First thing, googled up every possible combination of all the keywords that made sense. Yet all I’ve found on the subject was one single forum thread. They came up with the following.

  • Increase row ID by element weight on each element insert.
  • Query a random element by generating a random ID between the first and latest and return the row with the nearest lower ID.
  • Update weights by rebuilding the table from the row in question.

Needless to say, this solution is inferior at a high element count and outright unacceptable in real-time web applications. So, I was forced to put together a solution of my own.

Scraping the surface

The first idea that popped into my mind was an SQL approach with two tables: ‘Elements’ and ‘Multiplicity’. In ‘Elements’ go all the properties of the actual elements of the distribution, one row for each. In ‘Multiplicity’, rows are inserted or deleted each time an element’s weight is changed. A query goes as simple as this (MySQL):


SELECT * FROM Elements NATURAL JOIN Multiplicity ORDER BY RAND() LIMIT 1

(The join is there only to show that it’s the information in Elements that carries value for us. I could just as well select from Multiplicity and then look up the corresponding element by key. Also, I looked past the inefficiency of ORDER BY RAND() for the sake of compactness.)

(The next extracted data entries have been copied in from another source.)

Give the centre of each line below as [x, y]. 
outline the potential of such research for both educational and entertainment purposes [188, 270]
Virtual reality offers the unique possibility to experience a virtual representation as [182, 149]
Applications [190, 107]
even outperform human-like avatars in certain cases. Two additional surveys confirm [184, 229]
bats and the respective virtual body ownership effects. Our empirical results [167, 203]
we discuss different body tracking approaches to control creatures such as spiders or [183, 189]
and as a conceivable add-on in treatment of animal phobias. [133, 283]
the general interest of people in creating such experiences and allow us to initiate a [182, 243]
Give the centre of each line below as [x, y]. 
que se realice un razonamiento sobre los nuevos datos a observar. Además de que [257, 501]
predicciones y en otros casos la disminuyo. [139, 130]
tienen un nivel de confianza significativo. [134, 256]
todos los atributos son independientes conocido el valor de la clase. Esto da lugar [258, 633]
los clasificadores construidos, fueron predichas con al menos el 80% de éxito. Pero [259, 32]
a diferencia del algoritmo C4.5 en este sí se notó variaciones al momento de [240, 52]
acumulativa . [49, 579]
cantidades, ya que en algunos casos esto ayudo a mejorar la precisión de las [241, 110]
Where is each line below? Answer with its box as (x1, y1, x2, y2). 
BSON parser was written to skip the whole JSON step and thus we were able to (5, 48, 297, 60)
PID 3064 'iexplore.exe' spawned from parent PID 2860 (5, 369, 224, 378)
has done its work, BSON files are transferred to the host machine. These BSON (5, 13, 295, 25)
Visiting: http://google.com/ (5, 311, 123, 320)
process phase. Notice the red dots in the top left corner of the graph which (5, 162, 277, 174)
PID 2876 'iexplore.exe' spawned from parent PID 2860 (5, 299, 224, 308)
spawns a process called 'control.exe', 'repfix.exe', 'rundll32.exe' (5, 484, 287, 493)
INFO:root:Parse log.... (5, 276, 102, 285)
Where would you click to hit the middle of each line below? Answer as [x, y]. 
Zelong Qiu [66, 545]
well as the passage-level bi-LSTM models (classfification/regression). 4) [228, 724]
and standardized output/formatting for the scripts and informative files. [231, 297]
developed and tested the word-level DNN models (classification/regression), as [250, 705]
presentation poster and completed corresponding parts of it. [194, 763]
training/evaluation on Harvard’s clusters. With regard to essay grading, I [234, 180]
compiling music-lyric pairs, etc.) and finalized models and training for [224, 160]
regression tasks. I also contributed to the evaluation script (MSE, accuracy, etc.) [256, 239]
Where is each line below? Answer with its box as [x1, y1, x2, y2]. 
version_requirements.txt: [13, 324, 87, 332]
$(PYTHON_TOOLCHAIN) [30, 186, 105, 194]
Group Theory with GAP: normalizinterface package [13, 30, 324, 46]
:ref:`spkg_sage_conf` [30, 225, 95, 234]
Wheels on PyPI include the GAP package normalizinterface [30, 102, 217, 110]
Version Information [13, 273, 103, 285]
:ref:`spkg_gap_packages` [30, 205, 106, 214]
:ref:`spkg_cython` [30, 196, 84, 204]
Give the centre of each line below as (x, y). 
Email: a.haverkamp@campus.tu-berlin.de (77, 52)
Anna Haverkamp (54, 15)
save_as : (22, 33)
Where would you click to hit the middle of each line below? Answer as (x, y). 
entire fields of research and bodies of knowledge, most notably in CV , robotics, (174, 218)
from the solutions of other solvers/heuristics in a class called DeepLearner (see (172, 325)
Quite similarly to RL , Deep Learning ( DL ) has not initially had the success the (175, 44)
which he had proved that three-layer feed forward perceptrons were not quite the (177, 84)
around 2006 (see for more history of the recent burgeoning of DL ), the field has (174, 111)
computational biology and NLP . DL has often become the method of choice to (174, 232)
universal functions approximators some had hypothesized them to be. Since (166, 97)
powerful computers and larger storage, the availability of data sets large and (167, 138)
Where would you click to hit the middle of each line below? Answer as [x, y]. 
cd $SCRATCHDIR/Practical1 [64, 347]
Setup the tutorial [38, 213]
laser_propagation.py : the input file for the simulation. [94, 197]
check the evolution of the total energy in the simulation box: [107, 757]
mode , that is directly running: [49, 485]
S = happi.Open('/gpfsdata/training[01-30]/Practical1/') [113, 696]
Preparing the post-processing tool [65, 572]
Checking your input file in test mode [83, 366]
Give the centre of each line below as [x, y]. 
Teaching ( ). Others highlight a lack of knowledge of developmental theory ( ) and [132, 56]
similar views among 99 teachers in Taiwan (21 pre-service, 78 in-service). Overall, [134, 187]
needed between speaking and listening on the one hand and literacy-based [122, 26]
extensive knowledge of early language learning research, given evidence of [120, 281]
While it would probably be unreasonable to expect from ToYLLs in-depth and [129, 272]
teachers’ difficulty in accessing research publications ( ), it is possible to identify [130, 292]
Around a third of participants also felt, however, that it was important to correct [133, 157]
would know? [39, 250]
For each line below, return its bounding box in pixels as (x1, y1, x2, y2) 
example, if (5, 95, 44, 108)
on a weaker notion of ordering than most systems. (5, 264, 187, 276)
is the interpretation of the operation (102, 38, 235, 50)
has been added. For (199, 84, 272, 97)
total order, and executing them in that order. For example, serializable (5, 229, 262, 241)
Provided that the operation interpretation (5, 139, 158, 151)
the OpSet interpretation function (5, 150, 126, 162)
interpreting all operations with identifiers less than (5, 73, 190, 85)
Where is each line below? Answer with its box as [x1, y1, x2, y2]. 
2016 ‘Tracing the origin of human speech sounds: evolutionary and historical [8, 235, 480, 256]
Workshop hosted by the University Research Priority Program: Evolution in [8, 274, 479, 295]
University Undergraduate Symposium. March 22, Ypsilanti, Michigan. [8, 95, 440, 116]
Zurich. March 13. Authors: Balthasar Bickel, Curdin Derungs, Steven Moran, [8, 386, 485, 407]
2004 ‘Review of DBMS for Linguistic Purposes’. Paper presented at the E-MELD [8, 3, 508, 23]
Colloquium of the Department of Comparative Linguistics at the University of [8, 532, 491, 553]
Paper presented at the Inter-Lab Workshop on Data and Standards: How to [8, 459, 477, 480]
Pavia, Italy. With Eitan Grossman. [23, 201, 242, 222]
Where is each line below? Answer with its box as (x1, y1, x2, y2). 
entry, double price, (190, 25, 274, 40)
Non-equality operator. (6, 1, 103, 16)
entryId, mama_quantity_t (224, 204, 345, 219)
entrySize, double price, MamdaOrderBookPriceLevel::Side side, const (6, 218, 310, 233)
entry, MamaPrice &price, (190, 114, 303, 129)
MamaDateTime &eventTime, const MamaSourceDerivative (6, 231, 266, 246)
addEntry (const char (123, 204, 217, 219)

While the above does work, there are still problems. For one, only integer weights may be concerned. But I could live with that. The real problem is that every single unit of weight is another row in Multiplicity. Imagine just 1 million rows in Elements, each having an average weight of 1000. Looks like I’ve just added three magnitudes to my data storage needs. No doubt, this concept also fails, albeit for a different reason, on large-scale.

One that works

So, what’s the solution, that’s fast and doesn’t consume the entire Internet? Right after the SQL approach I started experimenting with something similar to the first solution (inserting and querying being the same as there), but I already knew that updating weight was not an option. And that was the key. I cannot update the weight in a row but I can update element properties. So what I do is insert the same element with the new weight and update the original row by removing all element properties and leaving only the weight, thus creating an empty, but weighted row. This empty row becomes a placeholder for a future element with the same weight. So before inserting an element I first check for a placeholder and insert only if there’s none. Otherwise I just update the placeholder. This way the IDs and weights remain consistent, and the method is applicable to real-time applications even with huge datasets.

There are only two minor problems. To keep the number of placeholders low, only a predefined set of weights may be used. Powers of two, Fibonacci numbers, et cetera. Secondly, empty elements count too in the querying process, distorting the relative weight of real elements. But this can be easily resolved by re-running the query again and again until it returns a real element.